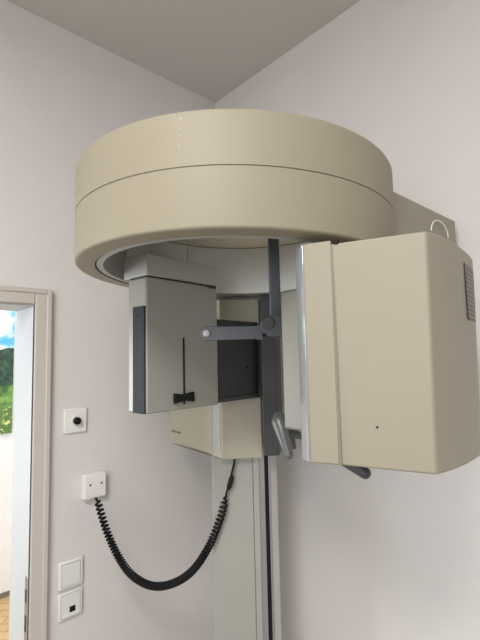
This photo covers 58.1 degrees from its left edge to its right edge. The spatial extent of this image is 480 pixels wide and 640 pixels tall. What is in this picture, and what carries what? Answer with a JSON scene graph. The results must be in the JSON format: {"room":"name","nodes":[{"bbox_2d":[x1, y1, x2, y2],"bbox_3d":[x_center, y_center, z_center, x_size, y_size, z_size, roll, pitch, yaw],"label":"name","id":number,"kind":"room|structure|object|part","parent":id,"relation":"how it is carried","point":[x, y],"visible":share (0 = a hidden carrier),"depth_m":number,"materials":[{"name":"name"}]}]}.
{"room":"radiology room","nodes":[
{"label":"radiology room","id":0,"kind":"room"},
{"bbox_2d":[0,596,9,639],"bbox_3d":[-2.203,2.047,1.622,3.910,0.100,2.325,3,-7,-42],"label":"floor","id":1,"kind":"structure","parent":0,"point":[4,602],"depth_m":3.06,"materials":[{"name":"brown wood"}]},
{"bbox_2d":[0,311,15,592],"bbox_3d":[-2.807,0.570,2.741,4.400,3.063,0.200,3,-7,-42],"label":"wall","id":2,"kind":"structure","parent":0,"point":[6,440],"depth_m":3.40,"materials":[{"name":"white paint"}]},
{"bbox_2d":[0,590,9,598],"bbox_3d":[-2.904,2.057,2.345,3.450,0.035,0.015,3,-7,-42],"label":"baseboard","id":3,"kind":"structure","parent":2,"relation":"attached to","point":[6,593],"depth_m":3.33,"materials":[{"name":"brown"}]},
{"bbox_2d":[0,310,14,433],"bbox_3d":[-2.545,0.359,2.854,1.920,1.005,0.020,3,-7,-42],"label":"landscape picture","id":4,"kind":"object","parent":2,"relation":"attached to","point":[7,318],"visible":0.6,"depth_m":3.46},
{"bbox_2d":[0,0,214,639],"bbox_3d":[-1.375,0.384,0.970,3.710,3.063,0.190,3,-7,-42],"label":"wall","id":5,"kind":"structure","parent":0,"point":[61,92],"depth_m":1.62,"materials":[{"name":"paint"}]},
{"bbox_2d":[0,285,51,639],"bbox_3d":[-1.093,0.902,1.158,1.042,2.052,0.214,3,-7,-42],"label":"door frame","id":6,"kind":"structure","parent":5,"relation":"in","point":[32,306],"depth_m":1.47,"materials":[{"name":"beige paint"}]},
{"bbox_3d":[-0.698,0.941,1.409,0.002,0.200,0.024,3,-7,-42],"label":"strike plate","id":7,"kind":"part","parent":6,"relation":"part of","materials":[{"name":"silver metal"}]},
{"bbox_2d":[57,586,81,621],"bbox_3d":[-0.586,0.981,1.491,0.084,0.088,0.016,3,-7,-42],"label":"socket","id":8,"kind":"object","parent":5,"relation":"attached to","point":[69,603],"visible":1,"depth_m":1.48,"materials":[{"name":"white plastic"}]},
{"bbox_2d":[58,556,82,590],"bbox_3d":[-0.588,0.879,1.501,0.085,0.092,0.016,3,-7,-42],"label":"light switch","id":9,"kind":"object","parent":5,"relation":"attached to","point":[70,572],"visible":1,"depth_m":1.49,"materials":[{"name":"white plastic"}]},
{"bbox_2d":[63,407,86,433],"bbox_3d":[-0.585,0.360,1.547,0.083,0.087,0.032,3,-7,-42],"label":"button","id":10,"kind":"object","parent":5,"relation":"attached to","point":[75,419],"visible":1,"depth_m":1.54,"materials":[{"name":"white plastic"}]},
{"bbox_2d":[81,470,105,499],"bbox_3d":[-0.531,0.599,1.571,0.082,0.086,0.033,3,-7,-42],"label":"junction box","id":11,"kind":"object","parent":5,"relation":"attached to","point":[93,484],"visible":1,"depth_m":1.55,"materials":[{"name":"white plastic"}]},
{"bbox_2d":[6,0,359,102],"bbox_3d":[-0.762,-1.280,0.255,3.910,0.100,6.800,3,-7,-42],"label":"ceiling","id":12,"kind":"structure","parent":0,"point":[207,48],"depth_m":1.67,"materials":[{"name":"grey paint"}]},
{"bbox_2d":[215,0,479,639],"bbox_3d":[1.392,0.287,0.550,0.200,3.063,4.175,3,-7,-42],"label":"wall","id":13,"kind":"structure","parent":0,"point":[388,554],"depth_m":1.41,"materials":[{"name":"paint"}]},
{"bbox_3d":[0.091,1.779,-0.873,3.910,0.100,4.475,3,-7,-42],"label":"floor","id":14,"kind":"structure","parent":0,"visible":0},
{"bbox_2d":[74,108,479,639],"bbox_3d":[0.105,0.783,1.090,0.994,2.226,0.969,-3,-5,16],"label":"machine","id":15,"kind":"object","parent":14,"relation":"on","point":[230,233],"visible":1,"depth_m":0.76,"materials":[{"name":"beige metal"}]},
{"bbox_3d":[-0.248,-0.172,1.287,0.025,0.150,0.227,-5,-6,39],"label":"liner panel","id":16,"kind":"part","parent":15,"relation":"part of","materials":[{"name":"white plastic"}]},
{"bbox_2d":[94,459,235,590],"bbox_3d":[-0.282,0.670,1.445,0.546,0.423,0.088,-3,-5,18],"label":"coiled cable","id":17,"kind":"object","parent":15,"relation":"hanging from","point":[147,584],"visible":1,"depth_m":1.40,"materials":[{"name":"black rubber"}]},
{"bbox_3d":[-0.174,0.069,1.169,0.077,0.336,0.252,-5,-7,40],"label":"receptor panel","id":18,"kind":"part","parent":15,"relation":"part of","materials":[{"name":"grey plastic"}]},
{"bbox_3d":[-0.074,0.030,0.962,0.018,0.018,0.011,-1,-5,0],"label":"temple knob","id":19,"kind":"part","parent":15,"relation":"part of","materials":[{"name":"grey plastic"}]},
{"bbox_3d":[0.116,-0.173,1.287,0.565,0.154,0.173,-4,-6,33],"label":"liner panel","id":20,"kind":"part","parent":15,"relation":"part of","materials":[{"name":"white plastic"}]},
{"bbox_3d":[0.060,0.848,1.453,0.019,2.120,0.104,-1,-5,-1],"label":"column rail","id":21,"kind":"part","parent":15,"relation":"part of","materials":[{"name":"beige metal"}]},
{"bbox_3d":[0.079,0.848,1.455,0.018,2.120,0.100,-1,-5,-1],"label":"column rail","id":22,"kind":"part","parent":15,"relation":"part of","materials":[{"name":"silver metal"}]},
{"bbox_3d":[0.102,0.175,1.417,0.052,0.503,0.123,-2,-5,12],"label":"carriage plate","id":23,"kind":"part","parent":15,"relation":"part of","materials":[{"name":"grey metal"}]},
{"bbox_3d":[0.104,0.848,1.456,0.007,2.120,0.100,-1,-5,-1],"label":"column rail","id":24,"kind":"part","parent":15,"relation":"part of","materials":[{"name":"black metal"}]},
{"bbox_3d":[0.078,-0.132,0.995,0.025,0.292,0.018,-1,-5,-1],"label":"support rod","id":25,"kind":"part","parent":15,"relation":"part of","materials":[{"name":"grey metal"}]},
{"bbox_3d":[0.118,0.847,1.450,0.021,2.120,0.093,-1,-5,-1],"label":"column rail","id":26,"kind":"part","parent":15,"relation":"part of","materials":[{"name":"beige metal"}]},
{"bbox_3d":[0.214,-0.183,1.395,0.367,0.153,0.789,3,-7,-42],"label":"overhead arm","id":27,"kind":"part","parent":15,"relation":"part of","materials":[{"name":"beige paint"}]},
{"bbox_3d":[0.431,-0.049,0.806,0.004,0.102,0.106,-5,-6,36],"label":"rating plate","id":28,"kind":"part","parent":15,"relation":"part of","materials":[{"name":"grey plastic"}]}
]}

◆ TASK REQUIREMENTS: Down to the last line, set down the data above exactly, and omit all images.

◆ SOLUTION:
This photo covers 58.1 degrees from its left edge to its right edge. The spatial extent of this image is 480 pixels wide and 640 pixels tall. What is in this picture, and what carries what? Answer with a JSON scene graph. The results must be in the JSON format: {"room":"name","nodes":[{"bbox_2d":[x1, y1, x2, y2],"bbox_3d":[x_center, y_center, z_center, x_size, y_size, z_size, roll, pitch, yaw],"label":"name","id":number,"kind":"room|structure|object|part","parent":id,"relation":"how it is carried","point":[x, y],"visible":share (0 = a hidden carrier),"depth_m":number,"materials":[{"name":"name"}]}]}.
{"room":"radiology room","nodes":[
{"label":"radiology room","id":0,"kind":"room"},
{"bbox_2d":[0,596,9,639],"bbox_3d":[-2.203,2.047,1.622,3.910,0.100,2.325,3,-7,-42],"label":"floor","id":1,"kind":"structure","parent":0,"point":[4,602],"depth_m":3.06,"materials":[{"name":"brown wood"}]},
{"bbox_2d":[0,311,15,592],"bbox_3d":[-2.807,0.570,2.741,4.400,3.063,0.200,3,-7,-42],"label":"wall","id":2,"kind":"structure","parent":0,"point":[6,440],"depth_m":3.40,"materials":[{"name":"white paint"}]},
{"bbox_2d":[0,590,9,598],"bbox_3d":[-2.904,2.057,2.345,3.450,0.035,0.015,3,-7,-42],"label":"baseboard","id":3,"kind":"structure","parent":2,"relation":"attached to","point":[6,593],"depth_m":3.33,"materials":[{"name":"brown"}]},
{"bbox_2d":[0,310,14,433],"bbox_3d":[-2.545,0.359,2.854,1.920,1.005,0.020,3,-7,-42],"label":"landscape picture","id":4,"kind":"object","parent":2,"relation":"attached to","point":[7,318],"visible":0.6,"depth_m":3.46},
{"bbox_2d":[0,0,214,639],"bbox_3d":[-1.375,0.384,0.970,3.710,3.063,0.190,3,-7,-42],"label":"wall","id":5,"kind":"structure","parent":0,"point":[61,92],"depth_m":1.62,"materials":[{"name":"paint"}]},
{"bbox_2d":[0,285,51,639],"bbox_3d":[-1.093,0.902,1.158,1.042,2.052,0.214,3,-7,-42],"label":"door frame","id":6,"kind":"structure","parent":5,"relation":"in","point":[32,306],"depth_m":1.47,"materials":[{"name":"beige paint"}]},
{"bbox_3d":[-0.698,0.941,1.409,0.002,0.200,0.024,3,-7,-42],"label":"strike plate","id":7,"kind":"part","parent":6,"relation":"part of","materials":[{"name":"silver metal"}]},
{"bbox_2d":[57,586,81,621],"bbox_3d":[-0.586,0.981,1.491,0.084,0.088,0.016,3,-7,-42],"label":"socket","id":8,"kind":"object","parent":5,"relation":"attached to","point":[69,603],"visible":1,"depth_m":1.48,"materials":[{"name":"white plastic"}]},
{"bbox_2d":[58,556,82,590],"bbox_3d":[-0.588,0.879,1.501,0.085,0.092,0.016,3,-7,-42],"label":"light switch","id":9,"kind":"object","parent":5,"relation":"attached to","point":[70,572],"visible":1,"depth_m":1.49,"materials":[{"name":"white plastic"}]},
{"bbox_2d":[63,407,86,433],"bbox_3d":[-0.585,0.360,1.547,0.083,0.087,0.032,3,-7,-42],"label":"button","id":10,"kind":"object","parent":5,"relation":"attached to","point":[75,419],"visible":1,"depth_m":1.54,"materials":[{"name":"white plastic"}]},
{"bbox_2d":[81,470,105,499],"bbox_3d":[-0.531,0.599,1.571,0.082,0.086,0.033,3,-7,-42],"label":"junction box","id":11,"kind":"object","parent":5,"relation":"attached to","point":[93,484],"visible":1,"depth_m":1.55,"materials":[{"name":"white plastic"}]},
{"bbox_2d":[6,0,359,102],"bbox_3d":[-0.762,-1.280,0.255,3.910,0.100,6.800,3,-7,-42],"label":"ceiling","id":12,"kind":"structure","parent":0,"point":[207,48],"depth_m":1.67,"materials":[{"name":"grey paint"}]},
{"bbox_2d":[215,0,479,639],"bbox_3d":[1.392,0.287,0.550,0.200,3.063,4.175,3,-7,-42],"label":"wall","id":13,"kind":"structure","parent":0,"point":[388,554],"depth_m":1.41,"materials":[{"name":"paint"}]},
{"bbox_3d":[0.091,1.779,-0.873,3.910,0.100,4.475,3,-7,-42],"label":"floor","id":14,"kind":"structure","parent":0,"visible":0},
{"bbox_2d":[74,108,479,639],"bbox_3d":[0.105,0.783,1.090,0.994,2.226,0.969,-3,-5,16],"label":"machine","id":15,"kind":"object","parent":14,"relation":"on","point":[230,233],"visible":1,"depth_m":0.76,"materials":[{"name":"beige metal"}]},
{"bbox_3d":[-0.248,-0.172,1.287,0.025,0.150,0.227,-5,-6,39],"label":"liner panel","id":16,"kind":"part","parent":15,"relation":"part of","materials":[{"name":"white plastic"}]},
{"bbox_2d":[94,459,235,590],"bbox_3d":[-0.282,0.670,1.445,0.546,0.423,0.088,-3,-5,18],"label":"coiled cable","id":17,"kind":"object","parent":15,"relation":"hanging from","point":[147,584],"visible":1,"depth_m":1.40,"materials":[{"name":"black rubber"}]},
{"bbox_3d":[-0.174,0.069,1.169,0.077,0.336,0.252,-5,-7,40],"label":"receptor panel","id":18,"kind":"part","parent":15,"relation":"part of","materials":[{"name":"grey plastic"}]},
{"bbox_3d":[-0.074,0.030,0.962,0.018,0.018,0.011,-1,-5,0],"label":"temple knob","id":19,"kind":"part","parent":15,"relation":"part of","materials":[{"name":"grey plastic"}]},
{"bbox_3d":[0.116,-0.173,1.287,0.565,0.154,0.173,-4,-6,33],"label":"liner panel","id":20,"kind":"part","parent":15,"relation":"part of","materials":[{"name":"white plastic"}]},
{"bbox_3d":[0.060,0.848,1.453,0.019,2.120,0.104,-1,-5,-1],"label":"column rail","id":21,"kind":"part","parent":15,"relation":"part of","materials":[{"name":"beige metal"}]},
{"bbox_3d":[0.079,0.848,1.455,0.018,2.120,0.100,-1,-5,-1],"label":"column rail","id":22,"kind":"part","parent":15,"relation":"part of","materials":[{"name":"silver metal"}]},
{"bbox_3d":[0.102,0.175,1.417,0.052,0.503,0.123,-2,-5,12],"label":"carriage plate","id":23,"kind":"part","parent":15,"relation":"part of","materials":[{"name":"grey metal"}]},
{"bbox_3d":[0.104,0.848,1.456,0.007,2.120,0.100,-1,-5,-1],"label":"column rail","id":24,"kind":"part","parent":15,"relation":"part of","materials":[{"name":"black metal"}]},
{"bbox_3d":[0.078,-0.132,0.995,0.025,0.292,0.018,-1,-5,-1],"label":"support rod","id":25,"kind":"part","parent":15,"relation":"part of","materials":[{"name":"grey metal"}]},
{"bbox_3d":[0.118,0.847,1.450,0.021,2.120,0.093,-1,-5,-1],"label":"column rail","id":26,"kind":"part","parent":15,"relation":"part of","materials":[{"name":"beige metal"}]},
{"bbox_3d":[0.214,-0.183,1.395,0.367,0.153,0.789,3,-7,-42],"label":"overhead arm","id":27,"kind":"part","parent":15,"relation":"part of","materials":[{"name":"beige paint"}]},
{"bbox_3d":[0.431,-0.049,0.806,0.004,0.102,0.106,-5,-6,36],"label":"rating plate","id":28,"kind":"part","parent":15,"relation":"part of","materials":[{"name":"grey plastic"}]}
]}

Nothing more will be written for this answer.